Collection entries:
---+---

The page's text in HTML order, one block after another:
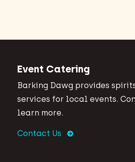
Event Catering
Barking Dawg provides
services for local events.
learn more.
Contact Us
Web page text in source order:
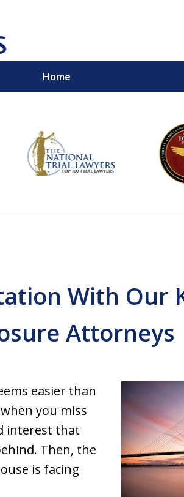
Home
Wipe
Keep
Contact
With Our
Attorneys
easier than
you miss
interest that
Then, the
is facing
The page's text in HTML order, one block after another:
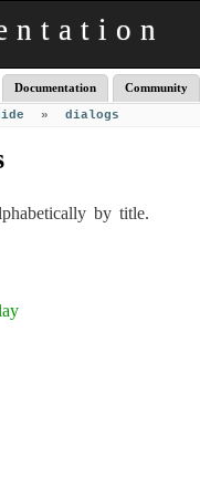
Documentation Community
» dialogs
by title.
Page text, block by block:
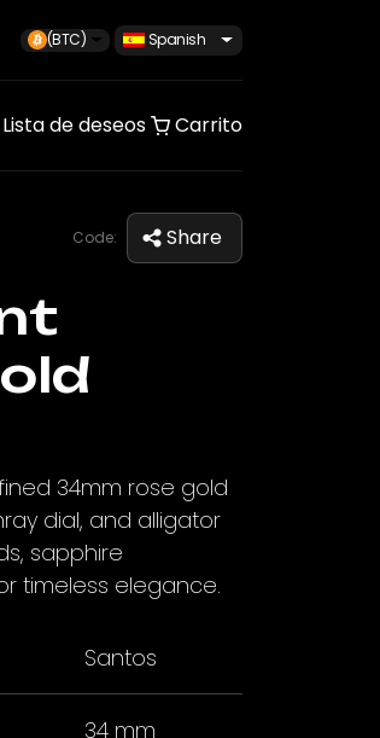
(BTC) Spanish
Lista de deseos Carrito
Code: Share
34mm rose gold
dial, and alligator
sapphire
timeless elegance.
Santos
34 mm
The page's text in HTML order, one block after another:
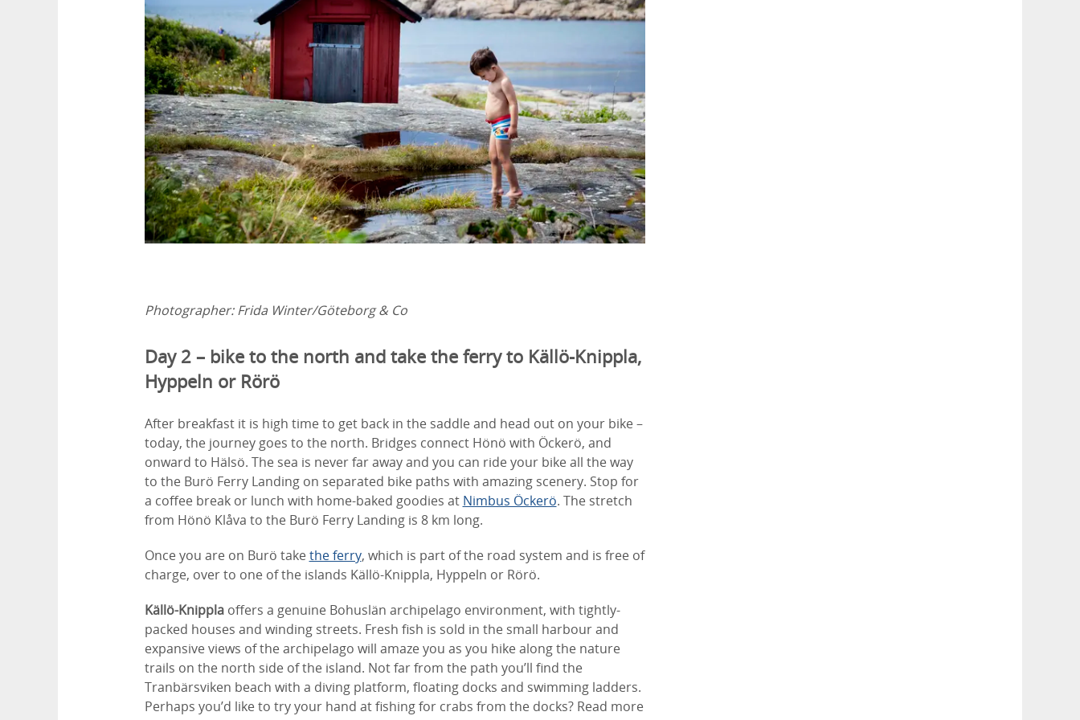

---+---

**REQUIRED WORK**
Leaving the pictures aside, transcribe exactly the lines from the one containing "Page text, block" to the final line of the entries above, both ends included.

**OUTPUT OF THE EXERCISE**
Page text, block by block:
(BTC) Spanish
Lista de deseos Carrito
Code: Share
34mm rose gold
dial, and alligator
sapphire
timeless elegance.
Santos
34 mm
The page's text in HTML order, one block after another:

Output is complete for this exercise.